И разве Кэйа — настоящий, как он убедился, — когда-нибудь намеренно причинял ему боль?
Клубок навязчивых мыслей, в которых вина перемешалась с отчаянием, вот-вот опутает его снова, но это — его. Не Кэйи. И за Кэйю он решать не может. Не вправе.
То письмо... Кэйе пришлось пройти много больше, чтобы его написать. И разве Дилюк сможет спокойно жить, если не сделает ответный шаг?
Он несколько раз набирает и стирает сообщение. Каждый раз слова не те.
Что по-настоящему важно?..
Итэр на кухне взбалтывает коктейль. Можно и не предупреждать о побеге — кто бы оторвался от такого зрелища?
Дилюк скручивает волосы в тугой узел, перевязывает лентой и, запретив себе думать (а следовательно, снова погружаться в сомнения), надевает строгий костюм, повязывает галстук.
Ему нужно немного тишины. Только наедине с собой можно принять верное решение.
Сколько раз эта истина его подводила?
Об этом он себе думать тоже запрещает.
— С пенкой или без?
— Я люблю пузырьки! — Барбара хлопает в ладоши. — Если никто больше не будет, всю лей мне!
— Лишь бы покислее. И добавь ещё льда.
— Я думал, сумерцы любят погорячее! — дразнит Итэр. Шумит шейкер; иногда Дилюк скучает по этому звуку. По временам, когда у него были желание и силы что-то делать.

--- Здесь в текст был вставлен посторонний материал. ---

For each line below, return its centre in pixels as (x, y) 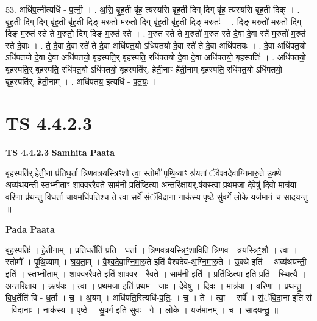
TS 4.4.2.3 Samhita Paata (60, 152)
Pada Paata (30, 229)
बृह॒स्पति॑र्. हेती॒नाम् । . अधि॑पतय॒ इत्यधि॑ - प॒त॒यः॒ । (81, 81)
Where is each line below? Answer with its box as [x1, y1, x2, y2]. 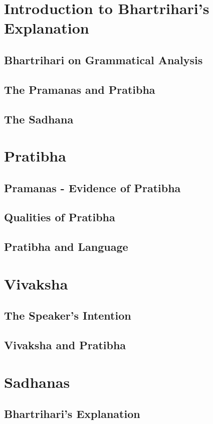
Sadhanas [4, 371, 70, 392]
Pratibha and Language [4, 239, 128, 254]
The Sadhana [4, 111, 74, 126]
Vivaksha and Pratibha [4, 337, 126, 353]
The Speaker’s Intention [4, 308, 131, 323]
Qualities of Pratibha [4, 209, 115, 225]
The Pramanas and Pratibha [4, 81, 155, 97]
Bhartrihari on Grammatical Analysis [4, 52, 203, 67]
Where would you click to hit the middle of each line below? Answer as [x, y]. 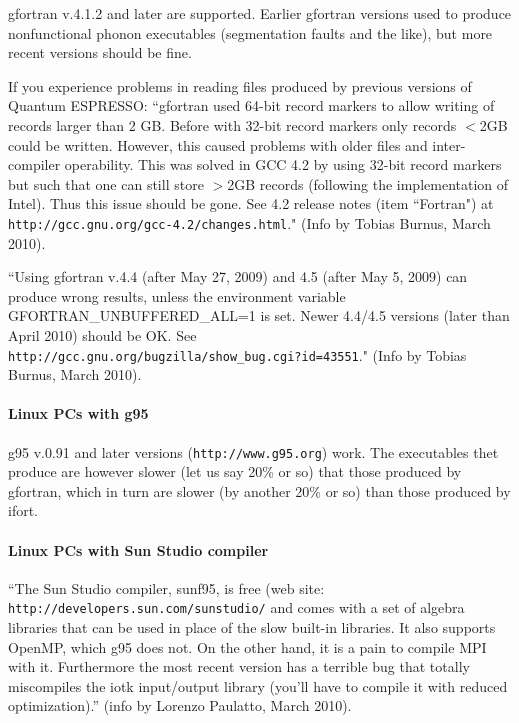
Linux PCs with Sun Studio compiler [138, 549]
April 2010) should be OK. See [102, 334]
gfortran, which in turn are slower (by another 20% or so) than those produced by [259, 490]
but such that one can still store [106, 183]
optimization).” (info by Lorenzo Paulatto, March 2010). [180, 705]
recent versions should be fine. [100, 52]
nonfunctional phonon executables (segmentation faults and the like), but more [250, 32]
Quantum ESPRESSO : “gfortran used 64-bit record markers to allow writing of [251, 105]
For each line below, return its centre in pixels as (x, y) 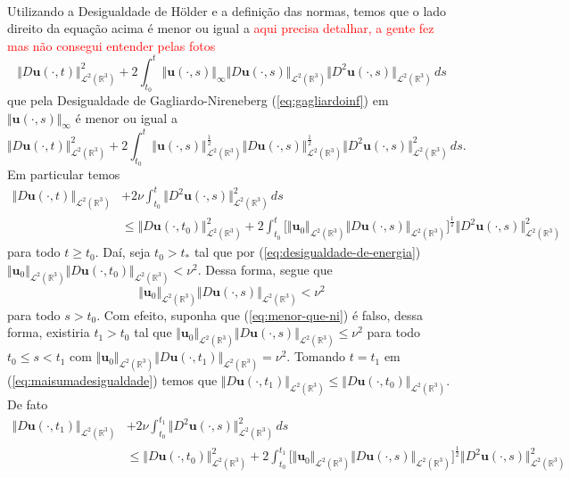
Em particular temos (64, 174)
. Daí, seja (123, 252)
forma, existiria (49, 332)
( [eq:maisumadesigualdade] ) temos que (112, 380)
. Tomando (316, 356)
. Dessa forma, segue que (265, 269)
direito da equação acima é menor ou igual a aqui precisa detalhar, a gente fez (221, 28)
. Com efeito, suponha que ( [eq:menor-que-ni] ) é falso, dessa (260, 314)
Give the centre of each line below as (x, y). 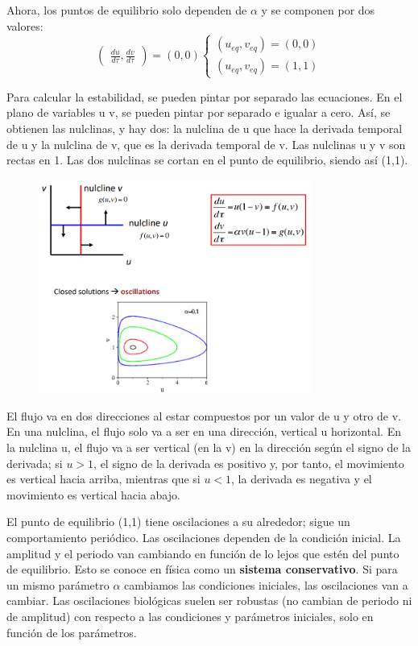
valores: (25, 25)
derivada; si (35, 463)
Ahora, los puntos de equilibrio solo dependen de (127, 10)
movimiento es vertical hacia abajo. (93, 494)
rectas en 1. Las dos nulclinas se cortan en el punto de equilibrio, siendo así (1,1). (207, 160)
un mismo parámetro (58, 584)
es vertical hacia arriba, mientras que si (103, 479)
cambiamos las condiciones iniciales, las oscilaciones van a (266, 584)
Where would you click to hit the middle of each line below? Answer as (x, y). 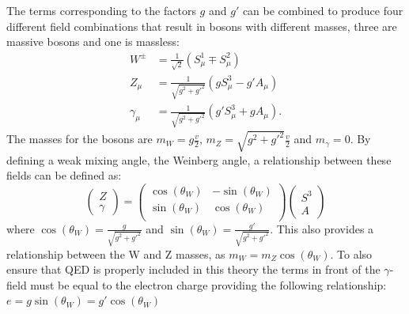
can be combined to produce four (323, 10)
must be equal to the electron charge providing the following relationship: (208, 284)
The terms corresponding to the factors (101, 10)
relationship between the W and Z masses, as (116, 253)
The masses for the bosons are (80, 139)
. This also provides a (322, 228)
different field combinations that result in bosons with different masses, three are (202, 26)
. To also (351, 253)
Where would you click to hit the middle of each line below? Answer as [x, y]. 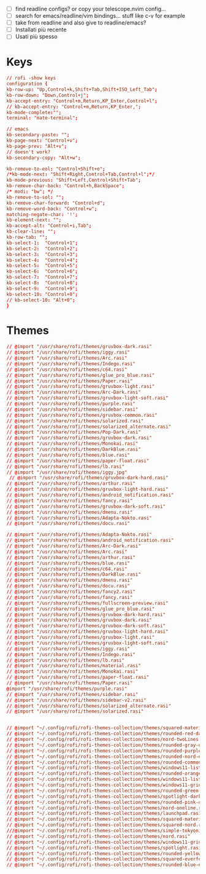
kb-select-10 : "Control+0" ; [42, 294]
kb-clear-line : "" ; [31, 232]
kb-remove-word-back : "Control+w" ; [52, 209]
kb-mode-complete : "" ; [34, 112]
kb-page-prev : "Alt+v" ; [37, 146]
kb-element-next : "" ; [34, 220]
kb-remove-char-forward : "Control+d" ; [56, 203]
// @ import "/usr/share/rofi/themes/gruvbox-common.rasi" [82, 415]
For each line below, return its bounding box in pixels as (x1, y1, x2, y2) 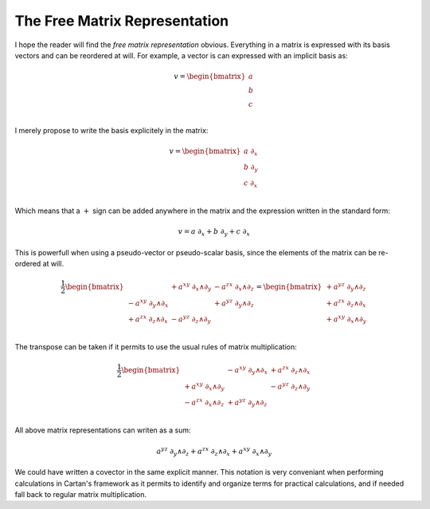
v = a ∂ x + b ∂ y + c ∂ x (178, 227, 251, 239)
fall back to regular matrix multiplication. (14, 489, 147, 499)
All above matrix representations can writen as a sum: (14, 425, 191, 435)
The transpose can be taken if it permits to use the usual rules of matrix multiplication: (14, 342, 298, 352)
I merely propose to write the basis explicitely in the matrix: (14, 125, 209, 135)
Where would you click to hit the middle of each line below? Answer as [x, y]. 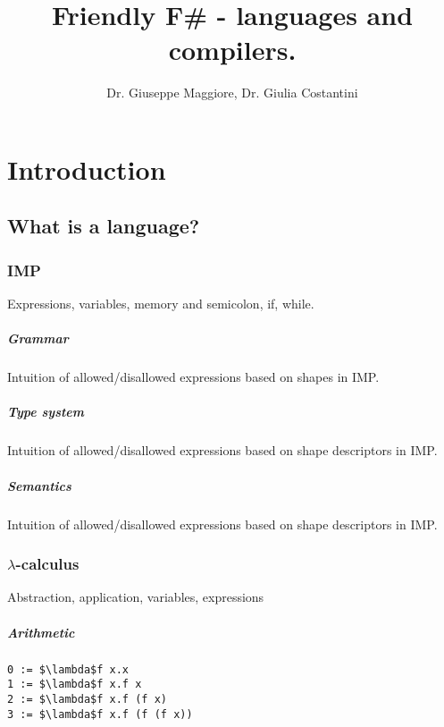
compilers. [232, 50]
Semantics [39, 485]
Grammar [38, 338]
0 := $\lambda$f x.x [68, 669]
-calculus [47, 564]
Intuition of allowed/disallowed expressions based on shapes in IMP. [193, 377]
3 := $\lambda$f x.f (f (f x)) [100, 714]
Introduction [87, 169]
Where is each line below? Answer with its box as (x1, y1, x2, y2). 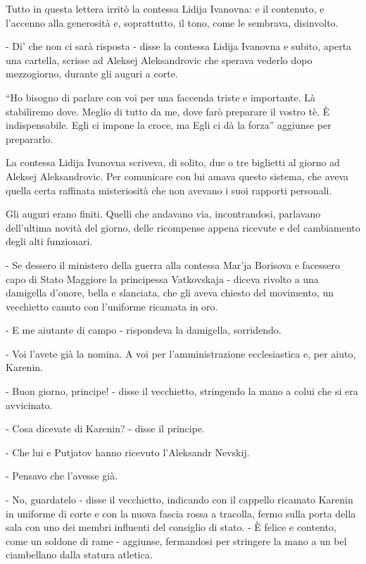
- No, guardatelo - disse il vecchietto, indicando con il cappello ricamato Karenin (6, 492, 353, 507)
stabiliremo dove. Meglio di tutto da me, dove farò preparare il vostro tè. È (6, 104, 330, 118)
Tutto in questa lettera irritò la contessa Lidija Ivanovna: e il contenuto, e (6, 1, 324, 15)
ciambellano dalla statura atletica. (6, 547, 153, 562)
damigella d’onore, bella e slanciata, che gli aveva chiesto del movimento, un (6, 285, 334, 300)
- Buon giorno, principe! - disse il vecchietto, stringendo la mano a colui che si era (6, 384, 358, 399)
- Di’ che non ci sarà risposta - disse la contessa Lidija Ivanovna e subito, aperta (6, 39, 352, 54)
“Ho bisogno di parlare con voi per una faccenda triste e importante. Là (6, 89, 315, 104)
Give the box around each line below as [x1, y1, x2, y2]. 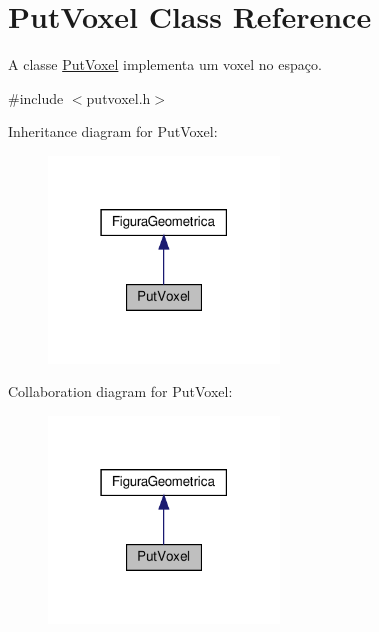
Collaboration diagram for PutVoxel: [8, 381, 233, 402]
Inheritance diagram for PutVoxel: [8, 121, 218, 142]
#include [8, 87, 64, 108]
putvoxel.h [86, 87, 151, 108]
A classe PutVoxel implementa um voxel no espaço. [8, 54, 322, 75]

— Только не те, кто месяцами пропадает в пустыне! — Их гостья снова смеётся. Она навеселе — Дилюк всегда безошибочно отличает пьяных по голосам. — Я уничтожу весь лёд из твоих припасов!
— Подбиваешь меня перейти в Крио?
— Это угроза, маленький господин?
У Дилюка сводит скулы. В Итэре он не сомневается, но грубоватый флирт этой женщины... Итэр для такого слишком хорош, а она слишком раздражает.
Под звон льда в стаканах он обувается и выскальзывает из квартиры. Шум и веселье остаются за толстой дверью.
Дилюк же окунается в темноту, пустую и тихую, как он сам, — и здесь его место.